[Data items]

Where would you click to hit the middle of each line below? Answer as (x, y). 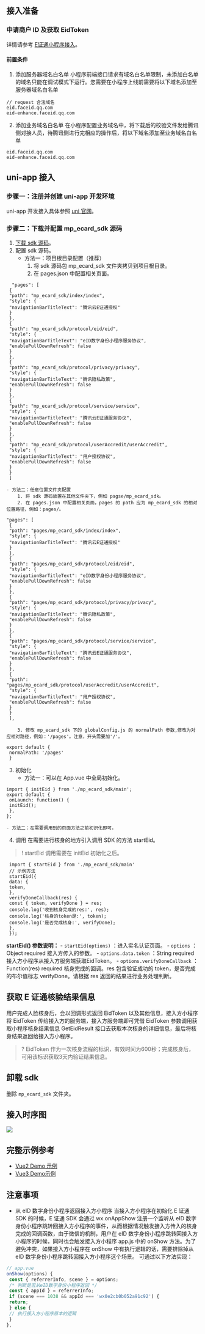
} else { (20, 1308)
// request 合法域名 (31, 102)
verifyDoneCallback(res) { (43, 897)
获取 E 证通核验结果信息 (51, 997)
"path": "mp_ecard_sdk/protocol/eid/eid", (64, 329)
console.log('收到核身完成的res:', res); (59, 910)
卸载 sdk (23, 1078)
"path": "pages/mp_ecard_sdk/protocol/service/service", (83, 641)
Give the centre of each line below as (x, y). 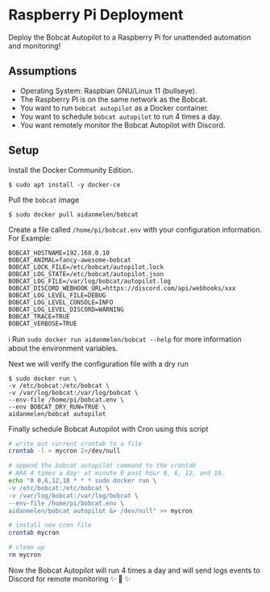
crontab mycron (34, 533)
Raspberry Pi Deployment (96, 15)
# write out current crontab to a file (75, 443)
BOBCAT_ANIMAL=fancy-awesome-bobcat (70, 260)
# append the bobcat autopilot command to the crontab (102, 466)
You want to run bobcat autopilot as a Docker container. (114, 107)
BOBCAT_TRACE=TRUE (39, 317)
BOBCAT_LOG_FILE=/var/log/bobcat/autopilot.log (90, 281)
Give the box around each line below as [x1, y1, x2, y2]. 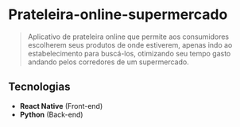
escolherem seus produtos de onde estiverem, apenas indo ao [27, 40, 233, 49]
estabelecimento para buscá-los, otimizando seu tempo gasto [27, 48, 231, 58]
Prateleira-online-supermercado [8, 6, 228, 24]
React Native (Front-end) [19, 101, 103, 110]
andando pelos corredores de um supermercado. [27, 57, 189, 67]
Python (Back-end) [19, 110, 83, 119]
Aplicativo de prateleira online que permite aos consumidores [27, 32, 230, 41]
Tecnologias [8, 80, 71, 94]
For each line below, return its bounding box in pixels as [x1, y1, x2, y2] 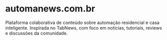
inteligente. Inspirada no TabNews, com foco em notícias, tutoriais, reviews [5, 24, 162, 30]
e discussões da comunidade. [5, 30, 68, 36]
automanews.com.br [5, 3, 95, 14]
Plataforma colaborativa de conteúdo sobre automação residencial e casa [5, 19, 160, 25]
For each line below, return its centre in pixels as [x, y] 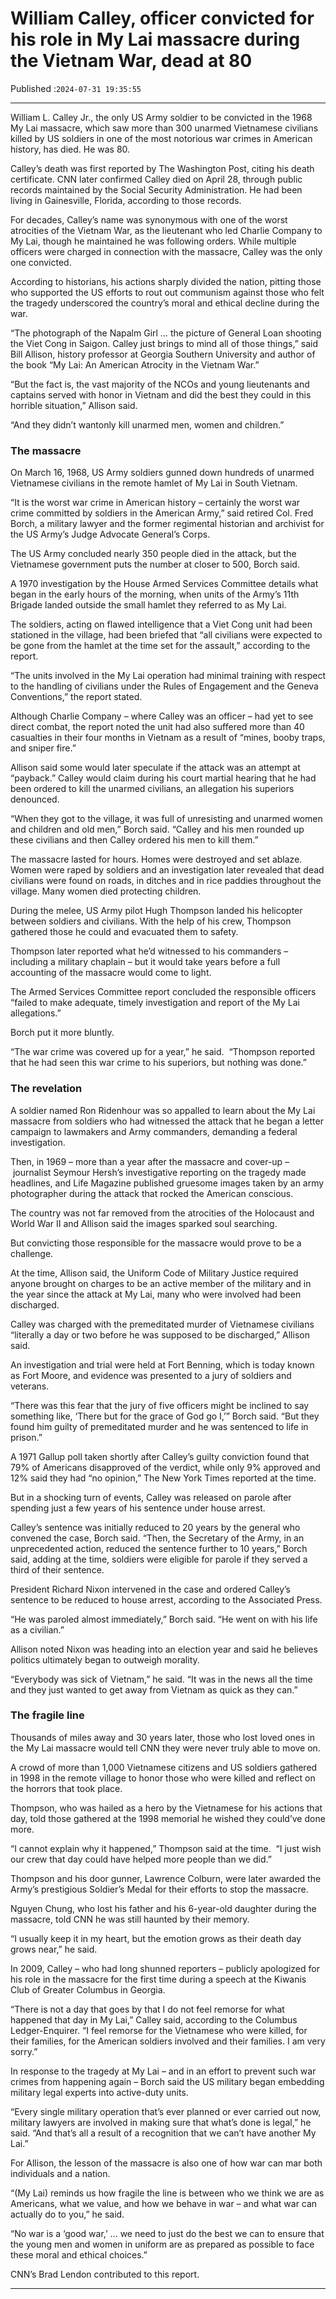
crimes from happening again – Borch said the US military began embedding [167, 2081]
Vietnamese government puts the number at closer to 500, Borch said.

▸ **Task instructions**: Among the records above, a stretch begins at the line containing "estabelecimento para buscá-los, otimizando" and ends at the line containing "Python (Back-end) [19, 110, 83, 119]". Restate that stretch word for word, and nothing else.

▸ **Your solution**:
estabelecimento para buscá-los, otimizando seu tempo gasto [27, 48, 231, 58]
Prateleira-online-supermercado [8, 6, 228, 24]
React Native (Front-end) [19, 101, 103, 110]
andando pelos corredores de um supermercado. [27, 57, 189, 67]
Python (Back-end) [19, 110, 83, 119]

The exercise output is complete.